Characterization of Zinc-Oxide Mesocrystals

FESEM images of the precipitates were recorded using a Hitachi S-4800 field emission scanning electron microscope (Hitachi Limited, Japan) with an operating voltage of 5.0 kV. The samples were sputter-coated with Au for 25 s prior to imaging. TEM, HRTEM, SAED, and electron diffraction (EDX) measurements were carried out using a JEM-2100 transmission electron microscope (JEOL, Japan) at 200 kV. Powder XRD patterns were obtained on a Rigaku D/max-2400 X-ray diffractometer (Japan) with Cu Kα radiation (40 kV, 40 mA) at a scanning rate of 0.02°/s in the 2θ range from 10 to 80°. XPS experiments were performed on a Kratos Axis UltraDLD X-ray photoelectron spectrometer (England) with a monochrome X-ray source using AlKα (1486.6 eV) radiation. The measured binding energies were corrected by referencing the C 1s line to 284.5 eV. TGA was carried out on a TGA/NETZSCH STA449 F3 instrument under a nitrogen atmosphere at a heating rate of 10 °C/min from 27 °C to 800 °C. The Brunauer–Emmett–Teller (BET) method was employed to calculate the specific surface areas (SBET). The room-temperature photoluminescence spectra were acquired on a Hitachi F-7000 luminescence spectrometer using a Xe lamp with an excitation wavelength of 325 nm. The UV–vis spectra of the ZnO samples were measured on a UV-1750 UV–vis spectrophotometer.

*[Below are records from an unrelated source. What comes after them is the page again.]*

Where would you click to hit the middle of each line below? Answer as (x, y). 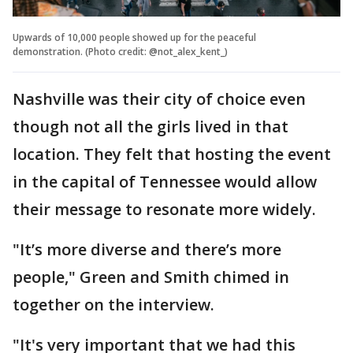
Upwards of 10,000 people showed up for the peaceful (134, 37)
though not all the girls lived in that (150, 126)
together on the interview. (113, 304)
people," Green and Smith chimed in (151, 277)
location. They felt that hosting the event (172, 154)
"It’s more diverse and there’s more (147, 249)
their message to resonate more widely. (164, 209)
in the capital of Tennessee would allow (165, 181)
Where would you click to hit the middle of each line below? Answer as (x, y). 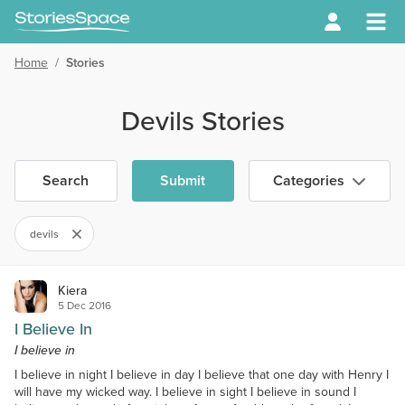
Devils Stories (202, 121)
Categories (309, 180)
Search (66, 180)
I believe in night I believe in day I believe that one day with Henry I (202, 375)
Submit (183, 180)
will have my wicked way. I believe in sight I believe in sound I (185, 392)
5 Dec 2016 (85, 305)
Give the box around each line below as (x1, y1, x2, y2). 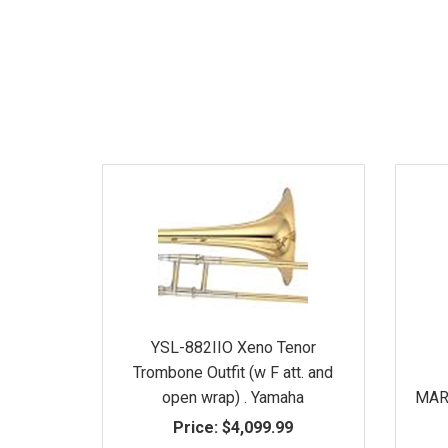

Photodegradation Performance of Zinc-Oxide Nanostructures

The photodegradation performance of the as-prepared zinc-oxide mesocrystals was evaluated using a broad variety of organic dyes including RhB, rhodamine 6G, methylene blue, Coomassie brilliant blue R250, BPB, MO, Li Chunhong S, and carmine. The degradation of RhB was performed under ultraviolet light irradiation from a UV lamp (10 W). 10 mg of the ZnO sample was dispersed in 100 mL of RhB aqueous solution (12 mg/L). The suspension was stirred in the dark for 30 min before irradiation to achieve an adsorption–desorption equilibrium. The suspension was centrifuged at 8000 rpm for 5 min to remove the catalysts. The UV–vis absorption spectra of the supernatant were recorded using an Agilent UV-1750 spectrophotometer to monitor the concentration of RhB. The degradation of MO (12 mg/L) was performed under ultraviolet light irradiation following similar protocols. All other organic dyes (12 mg/L) were tested by exposure to sunlight for 2 days.